Segment Start: Records supplied
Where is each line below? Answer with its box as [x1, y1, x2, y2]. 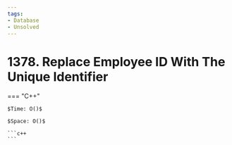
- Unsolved [7, 23, 39, 30]
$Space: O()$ [7, 118, 46, 125]
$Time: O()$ [7, 106, 42, 113]
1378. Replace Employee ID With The [7, 53, 226, 70]
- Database [7, 17, 39, 24]
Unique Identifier [7, 68, 109, 84]
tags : [7, 10, 23, 18]
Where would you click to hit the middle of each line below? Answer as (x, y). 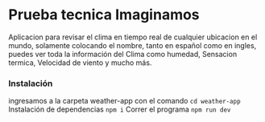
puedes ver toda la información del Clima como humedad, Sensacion (123, 54)
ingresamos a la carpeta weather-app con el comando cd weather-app (124, 101)
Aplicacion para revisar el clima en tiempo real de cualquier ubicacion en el (133, 37)
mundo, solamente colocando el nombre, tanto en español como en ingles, (132, 45)
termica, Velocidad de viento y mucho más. (80, 63)
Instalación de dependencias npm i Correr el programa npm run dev (120, 109)
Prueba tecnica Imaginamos (104, 15)
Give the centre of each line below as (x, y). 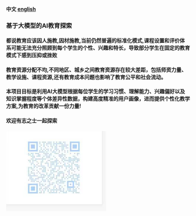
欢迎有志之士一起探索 (32, 121)
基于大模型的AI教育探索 (39, 25)
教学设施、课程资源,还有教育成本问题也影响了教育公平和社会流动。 (86, 77)
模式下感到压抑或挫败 (32, 55)
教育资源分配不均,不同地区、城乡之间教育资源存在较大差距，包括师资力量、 (96, 70)
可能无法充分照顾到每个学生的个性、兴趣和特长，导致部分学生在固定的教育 (100, 48)
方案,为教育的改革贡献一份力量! (44, 106)
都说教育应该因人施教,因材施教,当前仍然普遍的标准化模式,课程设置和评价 (93, 40)
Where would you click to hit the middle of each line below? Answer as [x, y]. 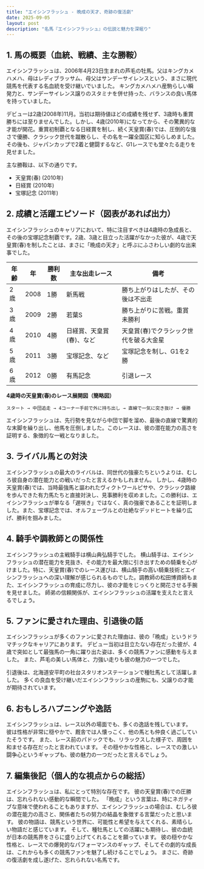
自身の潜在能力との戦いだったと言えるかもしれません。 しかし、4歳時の [107, 480]
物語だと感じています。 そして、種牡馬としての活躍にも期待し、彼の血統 [102, 829]
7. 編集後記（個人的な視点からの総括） [78, 776]
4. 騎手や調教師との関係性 [55, 539]
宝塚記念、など [88, 356]
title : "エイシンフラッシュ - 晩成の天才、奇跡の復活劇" [70, 12]
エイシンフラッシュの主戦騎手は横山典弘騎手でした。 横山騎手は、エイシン [100, 554]
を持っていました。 [30, 101]
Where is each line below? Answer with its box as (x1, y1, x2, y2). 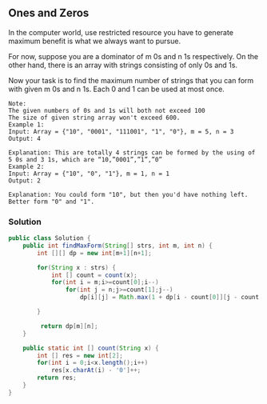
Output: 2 (8, 176, 42, 185)
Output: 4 (8, 134, 42, 142)
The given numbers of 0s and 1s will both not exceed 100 (8, 106, 205, 114)
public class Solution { (8, 234, 91, 242)
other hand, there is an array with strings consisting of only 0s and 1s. (8, 60, 238, 70)
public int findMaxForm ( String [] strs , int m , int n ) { (22, 242, 213, 250)
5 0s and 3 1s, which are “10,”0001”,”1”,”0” (8, 155, 162, 163)
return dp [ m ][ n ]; (40, 322, 98, 330)
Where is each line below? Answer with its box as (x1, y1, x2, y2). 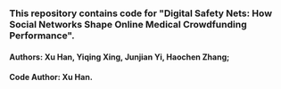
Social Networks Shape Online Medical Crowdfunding (9, 18, 247, 30)
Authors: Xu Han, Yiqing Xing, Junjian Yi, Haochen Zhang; (9, 52, 230, 62)
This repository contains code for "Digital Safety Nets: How (9, 7, 273, 20)
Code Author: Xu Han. (9, 72, 94, 83)
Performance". (9, 29, 75, 42)
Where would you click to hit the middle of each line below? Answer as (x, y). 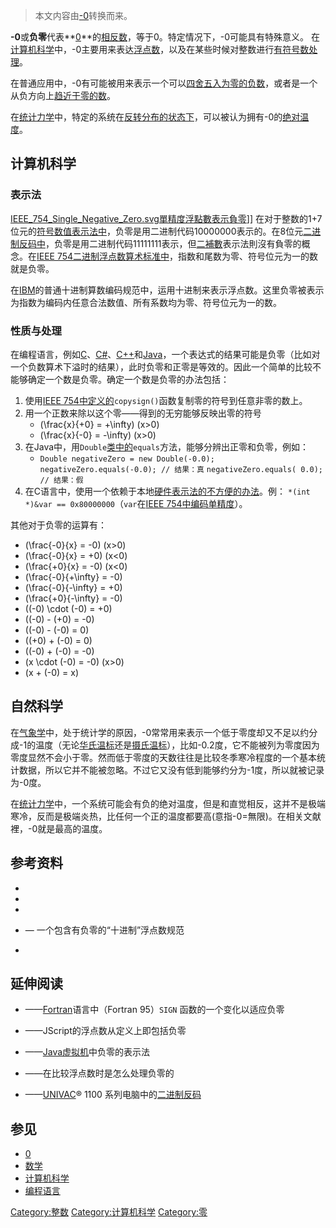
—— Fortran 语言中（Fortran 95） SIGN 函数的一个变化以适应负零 (154, 1010)
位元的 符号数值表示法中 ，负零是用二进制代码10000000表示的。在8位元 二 (161, 231)
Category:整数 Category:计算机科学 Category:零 (109, 1212)
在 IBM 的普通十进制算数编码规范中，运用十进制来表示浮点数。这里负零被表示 (167, 290)
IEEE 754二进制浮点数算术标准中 (103, 256)
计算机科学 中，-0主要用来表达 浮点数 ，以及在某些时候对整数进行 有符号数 (160, 49)
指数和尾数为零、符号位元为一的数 (248, 256)
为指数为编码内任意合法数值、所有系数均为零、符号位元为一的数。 (146, 302)
Segment End: Records supplied
Task requirements: Give back exactly the lines above starting at the line where "位元的 符号数值表示法中 ，负零是用二进制代码10000000表示的。在8位元" appears and ending at the line where "指数和尾数为零、符号位元为一的数 (248, 256)" appears, both included, with no other lines.

Task answer:
位元的 符号数值表示法中 ，负零是用二进制代码10000000表示的。在8位元 二 (161, 231)
Category:整数 Category:计算机科学 Category:零 (109, 1212)
在 IBM 的普通十进制算数编码规范中，运用十进制来表示浮点数。这里负零被表示 (167, 290)
IEEE 754二进制浮点数算术标准中 (103, 256)
计算机科学 中，-0主要用来表达 浮点数 ，以及在某些时候对整数进行 有符号数 (160, 49)
指数和尾数为零、符号位元为一的数 (248, 256)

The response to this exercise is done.